Objective
To understand PyTorch as one of the frameworks for developing Neural Network codes on GPU. Describe the autograd functionality, show how to use it and explain how it simplifies the neural network computations. Also share a simple experiment done using the PyTorch. The whole exercise is meant for learning purposes.
Background
It is a known fact that the Graphics Processing Unit (GPU) architecture accelerates performance of AI/Python workloads. Let us talk about NVIDIA GPUs. One can develop C/C++/fortran programs using the CUDA (Compute Unified Device Architecture) framework or the Open ACC specification to exploit the GPUs. But, is there an equivalent framework for AI/Python programs on GPU systems? This question led me to PyTorch, Tensors and autograd. At the end, I was very convinced about the autograd functionality.
Victor’s Introduction to Neural Networks blog is our base reference. Here the neural network (NN) is trained with a simple data given in the Table. Coding is done using Python and NumPy. In this reference, NN basics, math. derivations, gradient descent algorithm and python code are lucidly explained. Readers are encouraged to review the reference first.
The Data and model
Weight, height and the gender of Alice, Bob, Charlie and Diana are given in the Table. Using this data, train the neural Network and build the model. Given a new person’s weight and height, the model should predict the gender.
The NN consists of an input layer (persons' weight and height), one hidden layer of weights and biases, and one output layer of persons-gender. The NN is trained with the help of above data by iterating the feed-forward and back-propagation(back-prop) phases till the model is fully trained.
Autograd package
Instead of explicitly calculating the derivatives, the autograd functionality automatically calculates it for users. This is also known as the automatic differentiation. As the feed-forward is progressing, the gradient is tracked and stored. The Loss, L = (actual – predicted) is a multi-variable function as shown below:
L(w1,w2,w3,w4,w5,w6,b1,b2,b3)
What are the impacts of w1 w2... on L. For, what values of weights(w) and biases(b) will the loss L be minimum. To answer these, we need to find partial derivatives ∂w1/∂L, ∂w2/∂L,… ∂b3/∂L . In a traditional approach, one calculates each of these derivatives. By using autograd, user gets all the required derivatives. Except for the introduction of autograd, there is no changes to the NN algorithm, whatsoever.

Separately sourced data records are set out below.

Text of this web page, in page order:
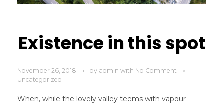
Existence in this spot
November 26, 2018 by admin with No Comment
Uncategorized
When, while the lovely valley teems with vapour
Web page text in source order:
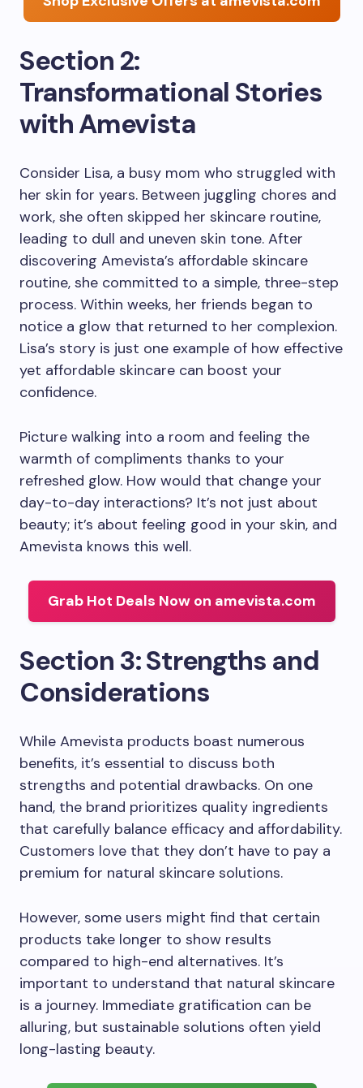
Section 2:
Transformational Stories
with Amevista
Consider Lisa, a busy mom who struggled with
her skin for years. Between juggling chores and
work, she often skipped her skincare routine,
leading to dull and uneven skin tone. After
discovering Amevista’s affordable skincare
routine, she committed to a simple, three-step
process. Within weeks, her friends began to
notice a glow that returned to her complexion.
Lisa’s story is just one example of how effective
yet affordable skincare can boost your
confidence.
Picture walking into a room and feeling the
warmth of compliments thanks to your
refreshed glow. How would that change your
day-to-day interactions? It’s not just about
beauty; it’s about feeling good in your skin, and
Amevista knows this well.
Grab Hot Deals Now on amevista.com
Section 3: Strengths and
Considerations
While Amevista products boast numerous
benefits, it’s essential to discuss both
strengths and potential drawbacks. On one
hand, the brand prioritizes quality ingredients
that carefully balance efficacy and affordability.
Customers love that they don’t have to pay a
premium for natural skincare solutions.
However, some users might find that certain
products take longer to show results
compared to high-end alternatives. It’s
important to understand that natural skincare
is a journey. Immediate gratification can be
alluring, but sustainable solutions often yield
long-lasting beauty.
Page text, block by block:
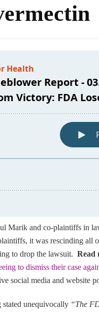
Marik and co-plaintiffs in
it was rescinding all
to drop the lawsuit. Read
to dismiss their case
social media and website
unequivocally “The
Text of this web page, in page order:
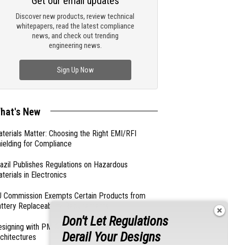
Discover new products, review technical
whitepapers, read the latest compliance
news, and check out trending
engineering news.
Sign Up Now
New
Matter: Choosing the Right EMI/RFI
for Compliance
Publishes Regulations on Hazardous
in Electronics
Commission Exempts Certain Products from
Replaceability Requirements
with PMICs into Modern Embedded
Don't Let Regulations
Derail Your Designs
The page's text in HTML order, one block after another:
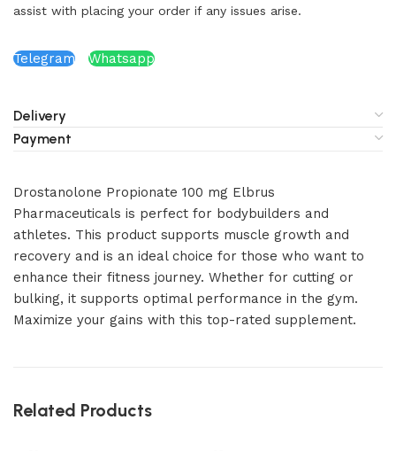
assist with placing your order if any issues arise.
Telegram Whatsapp
Delivery
Payment
Drostanolone Propionate 100 mg Elbrus
Pharmaceuticals is perfect for bodybuilders and
athletes. This product supports muscle growth and
recovery and is an ideal choice for those who want to
enhance their fitness journey. Whether for cutting or
bulking, it supports optimal performance in the gym.
Maximize your gains with this top-rated supplement.
Related Products
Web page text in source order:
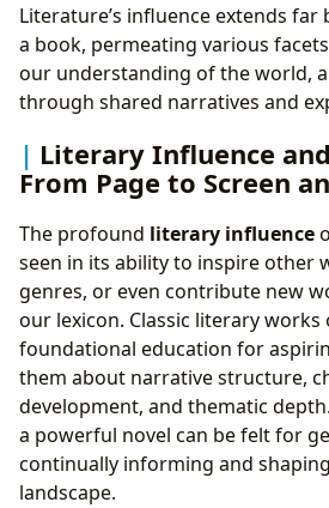
Literature’s influence extends
a book, permeating various
our understanding of the world,
through shared narratives and
Literary Influence
From Page to Screen
The profound literary influence
seen in its ability to inspire other
genres, or even contribute new
our lexicon. Classic literary works
foundational education for
them about narrative structure,
development, and thematic
a powerful novel can be felt for
continually informing and
landscape.
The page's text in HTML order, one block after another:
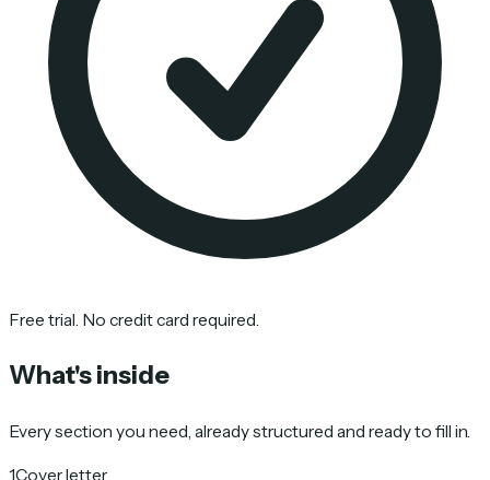
Free trial. No credit card required.
What's inside
Every section you need, already structured and ready to fill in.
1Cover letter

PyTorch is the python based scientific computing software optimized for GPUs. Unlike Python which uses NumPy, PyTorch uses Tensors to accelerate the GPU computing. torch.Tensor is the central class of the package. If user sets its attribute .requires_grad as True, as in e.g.
self.w1 = torch.rand(1, requires_grad=True)it begins to track operations on it. When the user finishes computation, user can call .backward() as in e.g.
mseloss.backward()and have all the gradients computed automatically. The gradient for this tensor will be accumulated into .grad attribute.
Links to the PyTorch code, which was tested on Google Colab using a GPU, and the outputs are provided.
Key Takeaways
In addition to reducing the number of lines of code, the use of autograd also eliminates any possible error in gradient calculations. With autograd, one can simplify the NN backprop phase. The automation is all the more helpful when the size of the network is big. Importantly, PyTorch is a robust programming framework for developing AI/Python applications to run on GPUs, optimally.